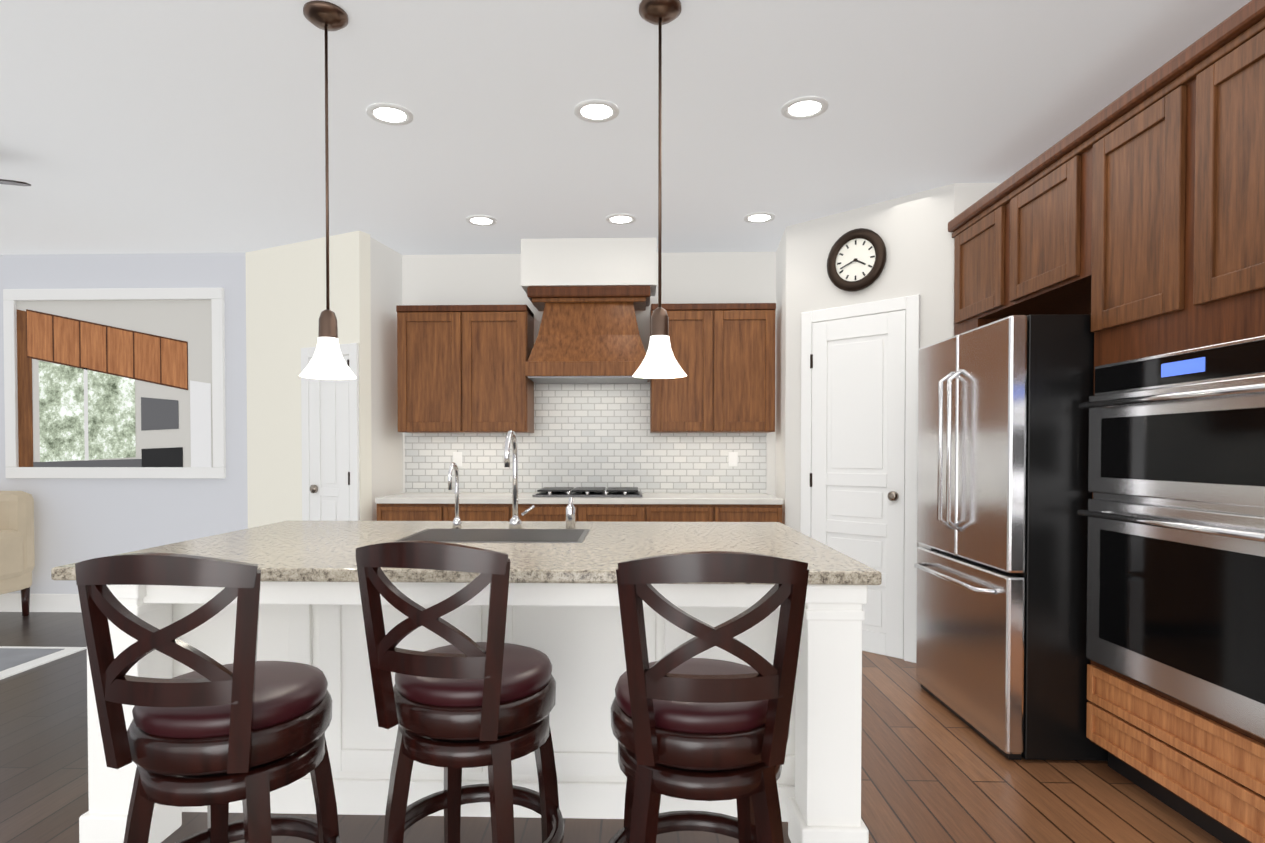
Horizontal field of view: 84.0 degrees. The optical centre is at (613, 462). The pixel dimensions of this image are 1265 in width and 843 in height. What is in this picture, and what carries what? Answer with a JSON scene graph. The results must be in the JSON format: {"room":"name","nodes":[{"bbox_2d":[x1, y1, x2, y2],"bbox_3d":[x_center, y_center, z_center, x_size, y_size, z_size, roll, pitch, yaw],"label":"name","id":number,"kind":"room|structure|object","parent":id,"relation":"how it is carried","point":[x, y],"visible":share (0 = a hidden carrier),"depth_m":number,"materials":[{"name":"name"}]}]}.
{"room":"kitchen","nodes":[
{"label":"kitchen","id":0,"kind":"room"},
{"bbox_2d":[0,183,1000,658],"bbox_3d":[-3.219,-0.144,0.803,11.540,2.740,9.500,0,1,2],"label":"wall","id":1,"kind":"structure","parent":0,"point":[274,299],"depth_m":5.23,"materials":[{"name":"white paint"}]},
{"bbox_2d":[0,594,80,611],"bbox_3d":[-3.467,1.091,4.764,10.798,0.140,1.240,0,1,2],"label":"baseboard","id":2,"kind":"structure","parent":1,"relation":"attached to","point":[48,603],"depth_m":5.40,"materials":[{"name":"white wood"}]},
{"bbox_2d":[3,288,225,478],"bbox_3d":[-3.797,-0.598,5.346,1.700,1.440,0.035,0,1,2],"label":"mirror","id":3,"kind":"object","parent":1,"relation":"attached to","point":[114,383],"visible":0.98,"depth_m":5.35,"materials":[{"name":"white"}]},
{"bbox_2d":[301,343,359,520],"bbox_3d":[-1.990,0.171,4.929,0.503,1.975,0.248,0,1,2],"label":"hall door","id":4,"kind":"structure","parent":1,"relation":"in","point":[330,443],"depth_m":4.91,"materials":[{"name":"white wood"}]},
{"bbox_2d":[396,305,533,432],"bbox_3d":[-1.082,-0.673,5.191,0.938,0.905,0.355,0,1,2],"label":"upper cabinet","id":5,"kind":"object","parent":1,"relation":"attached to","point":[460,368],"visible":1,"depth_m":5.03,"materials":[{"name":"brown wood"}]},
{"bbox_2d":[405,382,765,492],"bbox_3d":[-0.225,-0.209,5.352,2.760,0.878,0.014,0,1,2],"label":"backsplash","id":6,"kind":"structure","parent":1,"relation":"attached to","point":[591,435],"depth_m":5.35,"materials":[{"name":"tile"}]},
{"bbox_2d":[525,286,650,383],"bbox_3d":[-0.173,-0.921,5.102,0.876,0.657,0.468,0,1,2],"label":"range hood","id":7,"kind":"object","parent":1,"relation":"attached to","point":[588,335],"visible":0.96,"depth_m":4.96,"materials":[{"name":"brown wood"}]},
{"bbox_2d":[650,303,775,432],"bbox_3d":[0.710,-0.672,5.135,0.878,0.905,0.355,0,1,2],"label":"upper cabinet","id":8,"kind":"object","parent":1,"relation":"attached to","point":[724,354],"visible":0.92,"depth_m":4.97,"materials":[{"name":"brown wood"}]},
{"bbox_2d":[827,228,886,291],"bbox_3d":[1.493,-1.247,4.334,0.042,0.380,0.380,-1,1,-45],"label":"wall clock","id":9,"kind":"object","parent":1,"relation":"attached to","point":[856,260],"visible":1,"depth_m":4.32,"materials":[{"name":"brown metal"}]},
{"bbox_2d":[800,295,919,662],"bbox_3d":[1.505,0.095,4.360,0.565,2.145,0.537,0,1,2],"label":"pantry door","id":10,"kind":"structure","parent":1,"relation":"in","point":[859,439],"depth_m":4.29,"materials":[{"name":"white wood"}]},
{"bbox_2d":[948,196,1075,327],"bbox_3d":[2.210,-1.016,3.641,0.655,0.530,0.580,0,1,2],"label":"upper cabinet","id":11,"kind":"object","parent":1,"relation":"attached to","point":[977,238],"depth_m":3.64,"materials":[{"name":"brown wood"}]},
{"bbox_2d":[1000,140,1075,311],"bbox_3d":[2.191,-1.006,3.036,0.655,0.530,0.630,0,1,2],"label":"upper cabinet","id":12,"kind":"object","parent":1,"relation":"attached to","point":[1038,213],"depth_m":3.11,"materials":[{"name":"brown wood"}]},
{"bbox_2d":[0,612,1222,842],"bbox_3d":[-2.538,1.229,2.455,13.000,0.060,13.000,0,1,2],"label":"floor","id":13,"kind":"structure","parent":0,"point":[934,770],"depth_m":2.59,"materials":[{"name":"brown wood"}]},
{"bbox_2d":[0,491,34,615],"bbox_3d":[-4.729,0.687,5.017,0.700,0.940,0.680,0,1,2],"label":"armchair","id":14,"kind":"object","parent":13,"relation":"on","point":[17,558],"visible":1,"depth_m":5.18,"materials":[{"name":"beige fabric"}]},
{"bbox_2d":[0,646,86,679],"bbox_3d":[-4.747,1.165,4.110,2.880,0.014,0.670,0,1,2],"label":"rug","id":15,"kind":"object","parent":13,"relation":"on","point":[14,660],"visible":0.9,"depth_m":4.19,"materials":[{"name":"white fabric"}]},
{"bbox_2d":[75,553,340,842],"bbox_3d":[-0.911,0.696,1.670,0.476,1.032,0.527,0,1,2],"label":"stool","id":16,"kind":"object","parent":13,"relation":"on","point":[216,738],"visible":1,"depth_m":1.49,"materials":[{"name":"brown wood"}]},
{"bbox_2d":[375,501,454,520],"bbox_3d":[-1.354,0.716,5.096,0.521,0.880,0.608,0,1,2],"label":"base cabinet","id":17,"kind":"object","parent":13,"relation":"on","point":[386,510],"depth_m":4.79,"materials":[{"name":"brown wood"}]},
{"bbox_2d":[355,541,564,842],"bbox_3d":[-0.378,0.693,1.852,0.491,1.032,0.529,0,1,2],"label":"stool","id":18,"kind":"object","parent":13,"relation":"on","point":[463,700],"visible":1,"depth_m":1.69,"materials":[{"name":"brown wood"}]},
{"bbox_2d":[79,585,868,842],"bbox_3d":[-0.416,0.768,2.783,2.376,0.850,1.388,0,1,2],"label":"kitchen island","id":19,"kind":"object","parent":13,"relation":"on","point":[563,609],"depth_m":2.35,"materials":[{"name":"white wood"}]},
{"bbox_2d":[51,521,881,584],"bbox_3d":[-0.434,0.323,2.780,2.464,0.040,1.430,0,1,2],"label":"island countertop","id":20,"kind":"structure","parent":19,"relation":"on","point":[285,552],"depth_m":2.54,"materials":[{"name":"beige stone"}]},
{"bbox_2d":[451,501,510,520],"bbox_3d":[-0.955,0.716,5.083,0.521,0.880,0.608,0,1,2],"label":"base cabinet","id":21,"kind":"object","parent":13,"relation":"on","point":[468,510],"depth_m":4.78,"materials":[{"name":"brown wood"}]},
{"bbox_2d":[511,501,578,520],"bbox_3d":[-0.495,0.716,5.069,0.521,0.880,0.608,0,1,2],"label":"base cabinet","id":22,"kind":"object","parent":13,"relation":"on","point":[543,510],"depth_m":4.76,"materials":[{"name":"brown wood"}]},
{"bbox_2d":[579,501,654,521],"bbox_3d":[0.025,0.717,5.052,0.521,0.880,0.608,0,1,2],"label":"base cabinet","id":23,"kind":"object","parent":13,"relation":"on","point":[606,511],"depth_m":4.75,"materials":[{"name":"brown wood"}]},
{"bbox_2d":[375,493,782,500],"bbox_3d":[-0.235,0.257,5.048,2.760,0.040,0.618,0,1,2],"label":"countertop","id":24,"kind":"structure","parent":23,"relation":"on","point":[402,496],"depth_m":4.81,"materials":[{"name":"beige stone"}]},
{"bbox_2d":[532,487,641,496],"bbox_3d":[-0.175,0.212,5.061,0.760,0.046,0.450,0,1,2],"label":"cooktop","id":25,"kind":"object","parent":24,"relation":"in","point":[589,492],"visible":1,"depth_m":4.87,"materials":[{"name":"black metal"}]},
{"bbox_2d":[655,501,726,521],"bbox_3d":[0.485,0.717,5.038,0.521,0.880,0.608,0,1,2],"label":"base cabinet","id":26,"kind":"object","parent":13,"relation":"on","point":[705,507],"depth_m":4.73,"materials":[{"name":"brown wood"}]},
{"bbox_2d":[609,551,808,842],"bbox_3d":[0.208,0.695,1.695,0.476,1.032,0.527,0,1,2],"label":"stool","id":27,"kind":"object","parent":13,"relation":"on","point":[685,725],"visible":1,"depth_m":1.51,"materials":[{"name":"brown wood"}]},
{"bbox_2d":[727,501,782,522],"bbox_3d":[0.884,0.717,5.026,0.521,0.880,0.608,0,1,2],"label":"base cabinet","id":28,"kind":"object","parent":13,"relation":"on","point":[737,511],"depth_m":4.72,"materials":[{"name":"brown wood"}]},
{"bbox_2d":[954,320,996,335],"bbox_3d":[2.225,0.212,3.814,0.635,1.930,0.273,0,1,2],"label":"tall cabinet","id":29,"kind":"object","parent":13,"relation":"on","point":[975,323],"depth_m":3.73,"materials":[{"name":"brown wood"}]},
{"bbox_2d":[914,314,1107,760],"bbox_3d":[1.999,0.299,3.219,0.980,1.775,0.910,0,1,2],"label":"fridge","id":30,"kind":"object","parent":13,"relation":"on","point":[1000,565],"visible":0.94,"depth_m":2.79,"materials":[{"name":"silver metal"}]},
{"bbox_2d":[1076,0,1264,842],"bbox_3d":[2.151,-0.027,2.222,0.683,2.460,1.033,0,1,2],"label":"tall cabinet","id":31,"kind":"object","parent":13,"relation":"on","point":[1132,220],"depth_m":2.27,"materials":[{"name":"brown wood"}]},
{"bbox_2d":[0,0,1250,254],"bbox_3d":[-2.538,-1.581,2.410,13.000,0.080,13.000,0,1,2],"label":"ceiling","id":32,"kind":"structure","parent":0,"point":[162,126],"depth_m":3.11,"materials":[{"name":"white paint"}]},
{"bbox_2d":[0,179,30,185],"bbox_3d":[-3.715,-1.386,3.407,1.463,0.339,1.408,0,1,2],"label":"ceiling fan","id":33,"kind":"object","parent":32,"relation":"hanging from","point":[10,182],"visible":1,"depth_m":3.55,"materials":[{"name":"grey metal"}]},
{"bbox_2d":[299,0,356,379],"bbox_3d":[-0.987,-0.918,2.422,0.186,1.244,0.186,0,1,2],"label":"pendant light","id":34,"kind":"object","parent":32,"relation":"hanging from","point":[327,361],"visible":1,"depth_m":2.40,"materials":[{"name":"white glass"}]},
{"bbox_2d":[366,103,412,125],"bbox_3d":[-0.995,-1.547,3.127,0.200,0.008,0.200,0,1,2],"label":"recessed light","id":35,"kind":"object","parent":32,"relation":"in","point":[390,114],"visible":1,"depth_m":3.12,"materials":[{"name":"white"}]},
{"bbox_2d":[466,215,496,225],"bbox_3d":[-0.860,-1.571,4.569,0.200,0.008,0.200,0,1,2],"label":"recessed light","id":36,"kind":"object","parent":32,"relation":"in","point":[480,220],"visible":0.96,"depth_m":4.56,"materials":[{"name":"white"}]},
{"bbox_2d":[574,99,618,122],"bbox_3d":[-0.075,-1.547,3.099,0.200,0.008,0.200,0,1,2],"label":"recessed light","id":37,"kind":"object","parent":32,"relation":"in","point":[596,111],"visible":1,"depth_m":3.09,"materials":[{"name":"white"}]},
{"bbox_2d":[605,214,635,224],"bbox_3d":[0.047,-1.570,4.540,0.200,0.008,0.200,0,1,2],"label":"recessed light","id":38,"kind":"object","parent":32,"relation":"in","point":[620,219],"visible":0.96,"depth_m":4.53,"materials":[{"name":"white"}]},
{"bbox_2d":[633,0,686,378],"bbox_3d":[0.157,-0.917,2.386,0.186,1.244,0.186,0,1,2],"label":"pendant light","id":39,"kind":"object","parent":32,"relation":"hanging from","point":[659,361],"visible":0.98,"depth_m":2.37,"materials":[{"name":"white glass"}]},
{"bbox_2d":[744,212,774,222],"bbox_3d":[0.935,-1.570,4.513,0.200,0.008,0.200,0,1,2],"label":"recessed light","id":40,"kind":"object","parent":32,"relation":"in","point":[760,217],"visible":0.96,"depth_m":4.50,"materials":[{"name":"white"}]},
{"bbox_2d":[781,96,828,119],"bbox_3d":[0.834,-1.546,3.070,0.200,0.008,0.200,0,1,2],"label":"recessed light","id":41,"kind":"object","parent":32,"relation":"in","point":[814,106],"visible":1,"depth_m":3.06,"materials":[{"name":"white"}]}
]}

━━━━━━━━━━━━━━━━━━━━━━━━━━━━━━

#### Problem to solve
Filtering the entries above by the word "tall", copy each line that matches.

#### Reply
{"bbox_2d":[954,320,996,335],"bbox_3d":[2.225,0.212,3.814,0.635,1.930,0.273,0,1,2],"label":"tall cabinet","id":29,"kind":"object","parent":13,"relation":"on","point":[975,323],"depth_m":3.73,"materials":[{"name":"brown wood"}]},
{"bbox_2d":[1076,0,1264,842],"bbox_3d":[2.151,-0.027,2.222,0.683,2.460,1.033,0,1,2],"label":"tall cabinet","id":31,"kind":"object","parent":13,"relation":"on","point":[1132,220],"depth_m":2.27,"materials":[{"name":"brown wood"}]},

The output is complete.